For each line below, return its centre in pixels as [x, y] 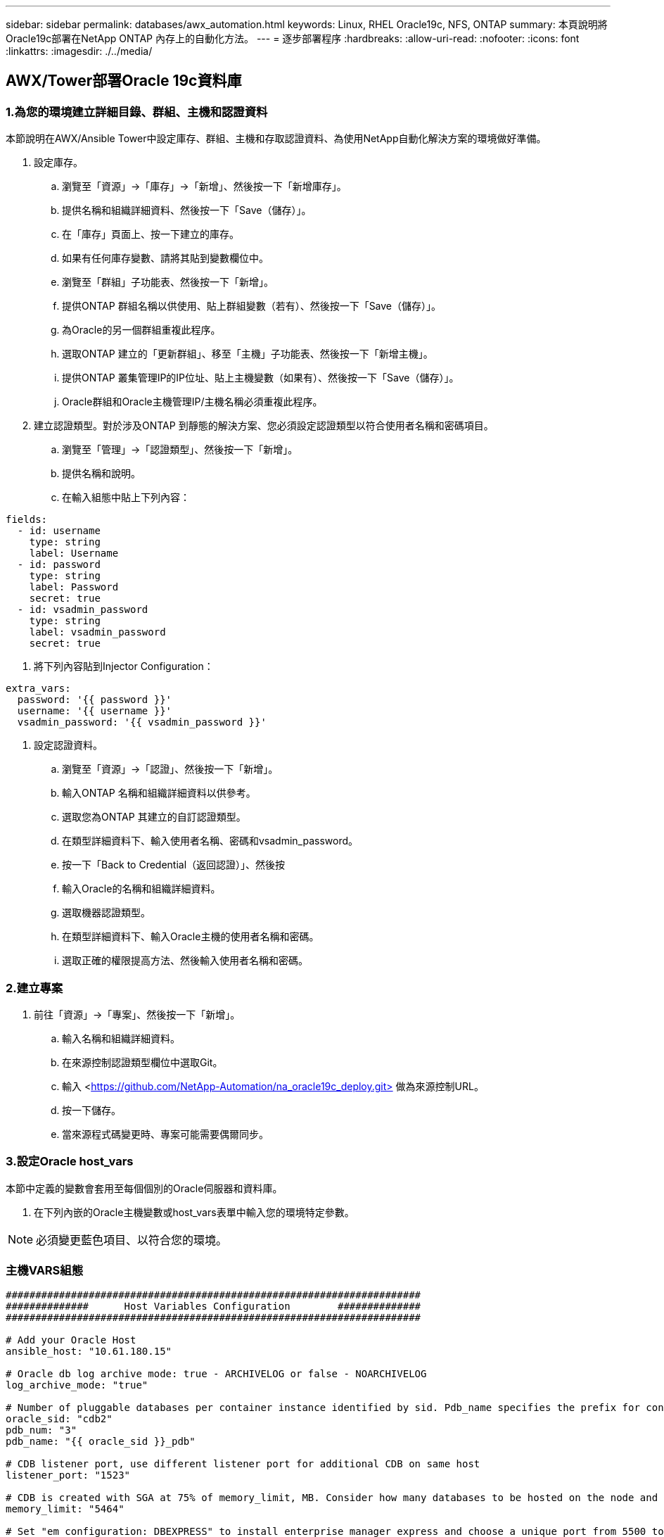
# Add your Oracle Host [71, 1340]
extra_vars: [38, 689]
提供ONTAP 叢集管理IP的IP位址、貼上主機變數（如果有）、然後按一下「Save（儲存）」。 [261, 378]
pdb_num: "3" [41, 1430]
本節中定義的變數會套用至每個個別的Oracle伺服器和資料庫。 [144, 1188]
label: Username [74, 554]
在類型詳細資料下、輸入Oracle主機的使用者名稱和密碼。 [191, 937]
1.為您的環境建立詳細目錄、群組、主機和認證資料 [137, 112]

_Task to complete_
Would you copy, exactly, each line from the start of the listing above through the line with "本節中定義的變數會套用至每個個別的Oracle伺服器和資料庫。 [144, 1188]", both ends included, but none of the pictures?

_Response below_
For each line below, return its centre in pixels as [x, y] 
# Add your Oracle Host [71, 1340]
extra_vars: [38, 689]
提供ONTAP 叢集管理IP的IP位址、貼上主機變數（如果有）、然後按一下「Save（儲存）」。 [261, 378]
pdb_num: "3" [41, 1430]
本節中定義的變數會套用至每個個別的Oracle伺服器和資料庫。 [144, 1188]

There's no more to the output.